Nieuwsbrief Januari 2023


1           Werkelijke tarieven inkomstenbelasting, die u niet op belastingdienst.nl vindt!.

2           Komt er een babyboom door de belastingverandering?

3           Verhoging aftrekbare reiskostenvergoeding.

4           De “middelingsregeling” gaat verdwijnen.

5           Wijzigingen Box 3.

6           Vennootschapsbelasting en box 2 tarief vanaf 2023.

7           Verdere afbouw zelfstandigen aftrek.

8           Afschaffing opbouw van de Fiscale Oudedags Reserve (FOR) voor zelfstandigen.

9           Willekeurige afschrijving 2023.

10         Invorderingsrente, coronaschulden, en belastingrente.

11         Bestelauto’s worden duurder voor de ondernemer vanaf 1 januari 2025.

12         Afschaffing “Jubelton”.

13         Toeslagen 2023.

14         DAC 7. Verplichting voor platformexploitanten informatie te delen met de belastingdienst.

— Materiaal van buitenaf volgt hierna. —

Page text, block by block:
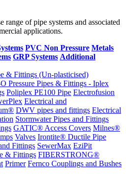
range of pipe systems and associated
applications.
PVC Non Pressure Metals
GRP Systems Additional
& Fittings (Un-plasticised)
Pressure Pipes & Fittings - Iplex
Poliplex PE100 Pipe Electrofusion
Electrical and
DWV pipes and fittings Electrical
Stormwater Pipes and Fittings
GATIC® Access Covers Milnes®
Valves Irontite® Ductile Pipe
Fittings SewerMax EziPit
& Fittings FIBERSTRONG®
Primer Fernco Couplings and Bushes
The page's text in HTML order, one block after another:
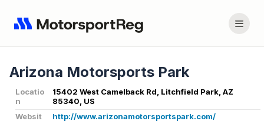
Arizona Motorsports Park
Locatio
n
15402 West Camelback Rd, Litchfield Park, AZ
85340, US
Websit
http://www.arizonamotorsportspark.com/
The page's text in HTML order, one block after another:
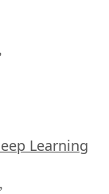
,
Learning
,
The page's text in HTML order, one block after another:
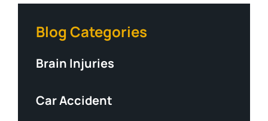
Blog Categories
Brain Injuries
Car Accident
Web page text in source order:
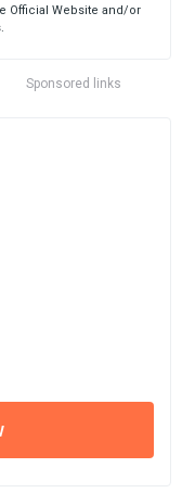
Sponsored links
Official Website and/or
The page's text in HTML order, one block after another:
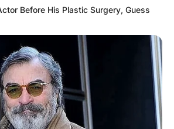
Before His Plastic Surgery, Guess
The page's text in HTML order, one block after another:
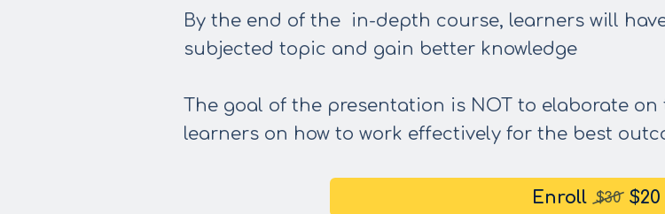
By the end of the in-depth course, learners will
subjected topic and gain better knowledge
The goal of the presentation is NOT to elaborate
learners on how to work effectively for the best
Enroll $30 $20

15         Wijziging belastingverdrag Nederland Duitsland heffingsrecht m.b.t. sociale verzekeringsuitkeringen.

16         Diversen.



1.        Werkelijke tarieven inkomstenbelasting en premie volksverzekeringen, die u niet op belastingdienst.nl vindt!

 

Werkelijke tarieven en schijven Inkomstenbelasting

De belastingdienst publiceert, dat er twee tariefschijven voor de belastingheffing zijn (voor niet AOW gerechtigden), voor 2023 namelijk tot € 73.031 37,93% en daarboven 49,5%. Dit klopt niet. Doordat de algemene heffingskorting en de arbeidskorting eerst opbouwen en op verschillende  momenten weer afbouwen naar € 0 zijn de echte inkomensschijven als volgt:


 

voor inkomen uit arbeid, niet AOW gerechtigde, zonder kinderen beneden de 12 jaar:

 

Schijf 1: 0%: t/m €10.697


Schijf 2: 32,519% vanaf € 10.698 t/m € 10.741


Schijf 3: 8,329% vanaf € 10.742 t/m € 22.660.

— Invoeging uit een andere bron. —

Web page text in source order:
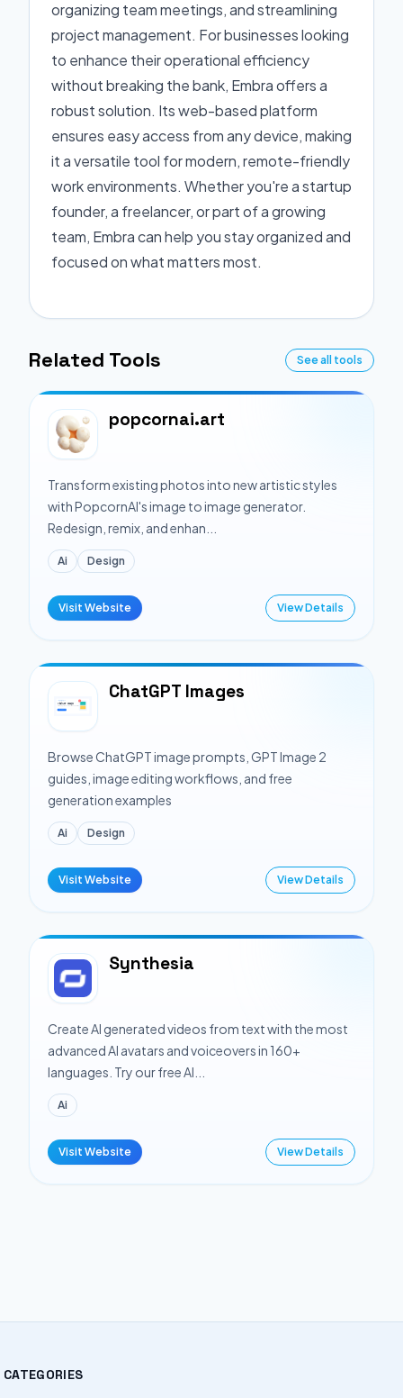
organizing team meetings, and streamlining
project management. For businesses looking
to enhance their operational efficiency
without breaking the bank, Embra offers a
robust solution. Its web-based platform
ensures easy access from any device, making
it a versatile tool for modern, remote-friendly
work environments. Whether you're a startup
founder, a freelancer, or part of a growing
team, Embra can help you stay organized and
focused on what matters most.
Related Tools See all tools
popcornai.art
Transform existing photos into new artistic styles
with PopcornAI's image to image generator.
Redesign, remix, and enhan...
Ai Design
Visit Website View Details
ChatGPT Images
Browse ChatGPT image prompts, GPT Image 2
guides, image editing workflows, and free
generation examples
Ai Design
Visit Website View Details
Synthesia
Create AI generated videos from text with the most
advanced AI avatars and voiceovers in 160+
languages. Try our free AI...
Ai
Visit Website View Details
CATEGORIES
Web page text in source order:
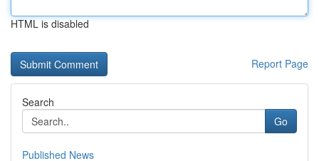
HTML is disabled
Report Page
Search
Go
Published News

Schijf 4: 13,164% vanaf € 22.661 t/m € 23.201


Schijf 5: 40,414% vanaf € 23.202 t/m € 37.691


Schijf 6: 49.077% vanaf € 37.692 t/m € 73.031


Schijf 7: 55,5% vanaf € 73.032 t/m € 115.295


Schijf 8: 49,50% vanaf € 115.296


 

voor uitkeringen, en ander inkomen niet uit arbeid, voor niet AOW gerechtigden:

 

Schijf 1: 0%  t/m €8.313


Schijf 2: 36,93% vanaf € 8.314 t/m € 22.660


Schijf 3: 43,025% vanaf € 22.661 t/m € 73.031


Schijf 4: 49,5% vanaf € 73.031


 

Als je de effecten van de inkomstenbelasting en de inkomensregelingen, zorgtoeslag, kind gebonden budget en huurtoeslag optelt, dan zijn de daadwerkelijke inhoudingen nog gekker. Een één verdiener met twee kinderen tussen de 6 en 11 jaar oud, woonachtig in een huurwoning, waarvoor hij huurtoeslag krijgt, betaald voor iedere euro extra inkomen bij een bruto jaarinkomen van € 26.000 tot en met € 50.000, 72% tot 85% aan inhoudingen. Als deze eenverdiener minder dan € 39.000 brutoloon op jaarbasis verdient, dan zijn de kosten van de inkomensregelingen voor de overheid hoger dan de opbrengst van de inkomstenbelasting. (bron tabellen marginale druk eenverdiener 2022 gepubliceerd op rijksoverheid.nl )

 

2.        Komt er een babyboom door de belastingverandering?

 

De IACK, Inkomens Afhankelijke Combinatie Korting, een extra heffingskorting voor werkende ouders met een kind jonger dan 12 jaar, gaat verdwijnen. Deze heffingskorting is afhankelijk van het inkomen (11,45% boven de € 5.547) en kan oplopen tot € 2.694 (norm 2023).

Als het kind wordt geboren voor 1-1-2025, dan blijf je deze korting houden, totdat dit kind 12 jaar is.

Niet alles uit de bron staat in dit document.